- EXERCISE OBJECTIVE -
Each line from the one containing "the right vehicle — not to [37, 50, 278, 81]" through the last line of the entries below is to be transcribed exactly. Nothing else belongs in the reply.

- EXCERPTED DATA -
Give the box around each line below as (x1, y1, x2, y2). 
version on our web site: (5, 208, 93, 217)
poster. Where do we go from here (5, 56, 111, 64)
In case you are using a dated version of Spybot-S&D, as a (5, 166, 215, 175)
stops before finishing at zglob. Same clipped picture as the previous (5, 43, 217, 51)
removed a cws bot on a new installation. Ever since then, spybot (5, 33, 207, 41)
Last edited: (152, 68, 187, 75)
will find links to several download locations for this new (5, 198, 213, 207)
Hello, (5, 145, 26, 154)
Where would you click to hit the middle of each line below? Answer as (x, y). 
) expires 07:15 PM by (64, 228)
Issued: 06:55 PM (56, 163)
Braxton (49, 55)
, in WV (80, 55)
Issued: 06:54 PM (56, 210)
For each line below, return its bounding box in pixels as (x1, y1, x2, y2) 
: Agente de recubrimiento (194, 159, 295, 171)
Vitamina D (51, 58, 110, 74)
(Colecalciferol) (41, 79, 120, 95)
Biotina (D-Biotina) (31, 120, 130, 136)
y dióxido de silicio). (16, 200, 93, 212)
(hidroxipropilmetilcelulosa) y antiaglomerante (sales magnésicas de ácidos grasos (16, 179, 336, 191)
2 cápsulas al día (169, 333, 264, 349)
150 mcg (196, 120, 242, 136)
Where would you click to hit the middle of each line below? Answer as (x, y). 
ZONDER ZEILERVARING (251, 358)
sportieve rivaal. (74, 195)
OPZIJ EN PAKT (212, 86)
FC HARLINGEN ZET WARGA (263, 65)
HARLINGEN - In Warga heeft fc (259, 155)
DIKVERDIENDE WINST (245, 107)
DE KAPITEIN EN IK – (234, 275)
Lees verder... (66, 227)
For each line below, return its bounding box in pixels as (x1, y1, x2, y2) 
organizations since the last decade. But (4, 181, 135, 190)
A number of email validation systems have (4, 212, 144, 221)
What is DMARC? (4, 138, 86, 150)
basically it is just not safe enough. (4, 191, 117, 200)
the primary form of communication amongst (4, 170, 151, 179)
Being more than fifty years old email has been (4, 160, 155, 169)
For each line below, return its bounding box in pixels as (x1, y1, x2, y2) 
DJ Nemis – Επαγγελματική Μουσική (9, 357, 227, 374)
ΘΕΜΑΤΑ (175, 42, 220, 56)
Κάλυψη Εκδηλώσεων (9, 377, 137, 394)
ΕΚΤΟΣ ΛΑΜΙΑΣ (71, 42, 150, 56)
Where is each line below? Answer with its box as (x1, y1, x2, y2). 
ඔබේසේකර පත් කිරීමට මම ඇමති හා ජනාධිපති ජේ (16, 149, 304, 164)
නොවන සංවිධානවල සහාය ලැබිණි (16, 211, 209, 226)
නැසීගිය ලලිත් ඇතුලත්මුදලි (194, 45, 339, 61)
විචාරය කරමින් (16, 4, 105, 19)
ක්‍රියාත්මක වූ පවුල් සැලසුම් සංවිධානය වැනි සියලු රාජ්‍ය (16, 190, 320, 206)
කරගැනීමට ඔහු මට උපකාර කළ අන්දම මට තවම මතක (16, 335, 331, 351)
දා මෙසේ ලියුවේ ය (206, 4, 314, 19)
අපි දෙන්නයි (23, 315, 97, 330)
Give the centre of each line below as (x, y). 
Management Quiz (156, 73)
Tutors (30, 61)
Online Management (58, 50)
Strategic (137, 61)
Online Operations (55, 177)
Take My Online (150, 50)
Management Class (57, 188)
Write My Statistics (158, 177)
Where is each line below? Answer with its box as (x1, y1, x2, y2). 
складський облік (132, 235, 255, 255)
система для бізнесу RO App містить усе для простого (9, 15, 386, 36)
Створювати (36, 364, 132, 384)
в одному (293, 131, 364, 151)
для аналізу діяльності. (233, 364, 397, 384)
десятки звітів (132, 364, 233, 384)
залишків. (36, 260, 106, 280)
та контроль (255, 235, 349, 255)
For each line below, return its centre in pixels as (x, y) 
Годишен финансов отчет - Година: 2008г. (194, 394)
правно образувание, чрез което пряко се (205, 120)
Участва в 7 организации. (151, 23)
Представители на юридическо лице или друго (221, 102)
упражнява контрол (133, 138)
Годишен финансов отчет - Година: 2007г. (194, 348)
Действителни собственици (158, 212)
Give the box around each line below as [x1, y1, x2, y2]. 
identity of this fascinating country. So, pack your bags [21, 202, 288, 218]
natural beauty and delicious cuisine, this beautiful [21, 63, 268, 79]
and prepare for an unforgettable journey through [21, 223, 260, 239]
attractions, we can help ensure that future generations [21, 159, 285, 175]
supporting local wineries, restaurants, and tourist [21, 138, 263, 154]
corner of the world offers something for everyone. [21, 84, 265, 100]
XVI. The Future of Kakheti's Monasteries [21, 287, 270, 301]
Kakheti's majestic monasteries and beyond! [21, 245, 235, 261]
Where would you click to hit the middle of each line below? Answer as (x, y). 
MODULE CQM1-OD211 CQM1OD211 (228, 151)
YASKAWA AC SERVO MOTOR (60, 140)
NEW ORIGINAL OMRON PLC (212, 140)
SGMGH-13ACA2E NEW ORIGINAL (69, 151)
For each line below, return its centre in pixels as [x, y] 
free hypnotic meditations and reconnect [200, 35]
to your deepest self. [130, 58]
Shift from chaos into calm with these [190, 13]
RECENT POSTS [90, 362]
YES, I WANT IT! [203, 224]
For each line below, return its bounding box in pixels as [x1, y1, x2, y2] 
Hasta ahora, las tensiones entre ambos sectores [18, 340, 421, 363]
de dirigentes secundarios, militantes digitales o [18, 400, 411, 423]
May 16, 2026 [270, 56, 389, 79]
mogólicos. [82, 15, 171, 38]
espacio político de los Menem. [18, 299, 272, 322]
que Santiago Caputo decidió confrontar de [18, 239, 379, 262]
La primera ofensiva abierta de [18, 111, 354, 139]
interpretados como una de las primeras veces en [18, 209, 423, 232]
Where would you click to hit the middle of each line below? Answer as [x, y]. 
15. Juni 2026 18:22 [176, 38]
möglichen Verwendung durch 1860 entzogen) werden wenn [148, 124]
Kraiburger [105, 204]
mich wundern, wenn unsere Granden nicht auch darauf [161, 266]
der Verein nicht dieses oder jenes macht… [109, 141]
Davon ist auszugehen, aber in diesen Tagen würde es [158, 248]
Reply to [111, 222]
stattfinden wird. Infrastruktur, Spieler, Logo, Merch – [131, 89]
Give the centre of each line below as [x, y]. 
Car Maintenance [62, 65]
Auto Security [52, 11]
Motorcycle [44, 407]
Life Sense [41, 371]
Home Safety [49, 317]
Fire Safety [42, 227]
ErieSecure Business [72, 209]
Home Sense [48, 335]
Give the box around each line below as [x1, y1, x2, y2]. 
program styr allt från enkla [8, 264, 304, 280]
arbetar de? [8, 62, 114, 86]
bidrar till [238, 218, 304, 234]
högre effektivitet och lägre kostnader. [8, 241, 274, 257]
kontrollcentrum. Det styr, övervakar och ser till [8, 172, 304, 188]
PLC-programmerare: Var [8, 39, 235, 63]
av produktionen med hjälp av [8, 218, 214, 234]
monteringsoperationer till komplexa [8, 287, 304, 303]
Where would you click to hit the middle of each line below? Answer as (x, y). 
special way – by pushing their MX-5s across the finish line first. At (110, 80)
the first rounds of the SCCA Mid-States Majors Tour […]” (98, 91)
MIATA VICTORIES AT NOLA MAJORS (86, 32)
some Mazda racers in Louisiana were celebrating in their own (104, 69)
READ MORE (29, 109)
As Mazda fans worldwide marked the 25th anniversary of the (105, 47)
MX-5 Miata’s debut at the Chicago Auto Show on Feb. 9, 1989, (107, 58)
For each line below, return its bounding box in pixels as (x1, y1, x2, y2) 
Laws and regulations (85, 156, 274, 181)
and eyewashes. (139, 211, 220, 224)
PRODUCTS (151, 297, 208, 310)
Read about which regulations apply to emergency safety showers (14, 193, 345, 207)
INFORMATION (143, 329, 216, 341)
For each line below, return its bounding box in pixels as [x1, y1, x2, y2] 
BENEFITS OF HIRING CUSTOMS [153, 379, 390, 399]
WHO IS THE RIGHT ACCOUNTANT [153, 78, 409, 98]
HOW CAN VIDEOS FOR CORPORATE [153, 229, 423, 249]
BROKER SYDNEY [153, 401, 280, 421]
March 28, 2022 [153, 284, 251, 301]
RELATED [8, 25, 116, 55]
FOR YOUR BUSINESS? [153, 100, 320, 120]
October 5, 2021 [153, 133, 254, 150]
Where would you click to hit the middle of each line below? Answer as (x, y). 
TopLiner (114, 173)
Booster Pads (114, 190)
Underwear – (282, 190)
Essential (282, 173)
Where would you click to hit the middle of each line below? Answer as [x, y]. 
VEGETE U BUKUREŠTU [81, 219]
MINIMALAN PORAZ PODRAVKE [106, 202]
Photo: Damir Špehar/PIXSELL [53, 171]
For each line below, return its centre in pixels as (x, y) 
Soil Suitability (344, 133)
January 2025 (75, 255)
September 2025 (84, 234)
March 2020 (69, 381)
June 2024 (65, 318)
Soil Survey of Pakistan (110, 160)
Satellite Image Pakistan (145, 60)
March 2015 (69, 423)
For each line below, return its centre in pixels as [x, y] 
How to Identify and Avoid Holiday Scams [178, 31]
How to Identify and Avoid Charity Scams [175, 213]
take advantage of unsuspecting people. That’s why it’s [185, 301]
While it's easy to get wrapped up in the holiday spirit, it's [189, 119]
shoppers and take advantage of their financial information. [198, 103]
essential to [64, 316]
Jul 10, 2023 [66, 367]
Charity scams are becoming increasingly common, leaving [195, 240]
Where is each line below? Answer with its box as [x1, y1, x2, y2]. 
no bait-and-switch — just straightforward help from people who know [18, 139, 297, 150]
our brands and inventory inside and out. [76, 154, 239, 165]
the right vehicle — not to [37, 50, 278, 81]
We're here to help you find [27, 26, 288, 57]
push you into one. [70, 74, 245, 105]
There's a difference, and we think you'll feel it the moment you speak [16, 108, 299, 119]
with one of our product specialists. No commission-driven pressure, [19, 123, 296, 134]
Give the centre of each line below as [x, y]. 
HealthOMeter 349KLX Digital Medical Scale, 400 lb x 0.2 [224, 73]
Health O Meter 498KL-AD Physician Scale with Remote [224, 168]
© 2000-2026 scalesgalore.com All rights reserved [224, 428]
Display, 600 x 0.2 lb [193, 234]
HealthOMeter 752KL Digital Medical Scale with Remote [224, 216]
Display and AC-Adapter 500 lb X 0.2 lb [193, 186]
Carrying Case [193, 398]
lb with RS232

- SOLUTION TO THE EXERCISE -
the right vehicle — not to [37, 50, 278, 81]
We're here to help you find [27, 26, 288, 57]
push you into one. [70, 74, 245, 105]
There's a difference, and we think you'll feel it the moment you speak [16, 108, 299, 119]
with one of our product specialists. No commission-driven pressure, [19, 123, 296, 134]
Give the centre of each line below as [x, y]. 
HealthOMeter 349KLX Digital Medical Scale, 400 lb x 0.2 [224, 73]
Health O Meter 498KL-AD Physician Scale with Remote [224, 168]
© 2000-2026 scalesgalore.com All rights reserved [224, 428]
Display, 600 x 0.2 lb [193, 234]
HealthOMeter 752KL Digital Medical Scale with Remote [224, 216]
Display and AC-Adapter 500 lb X 0.2 lb [193, 186]
Carrying Case [193, 398]
lb with RS232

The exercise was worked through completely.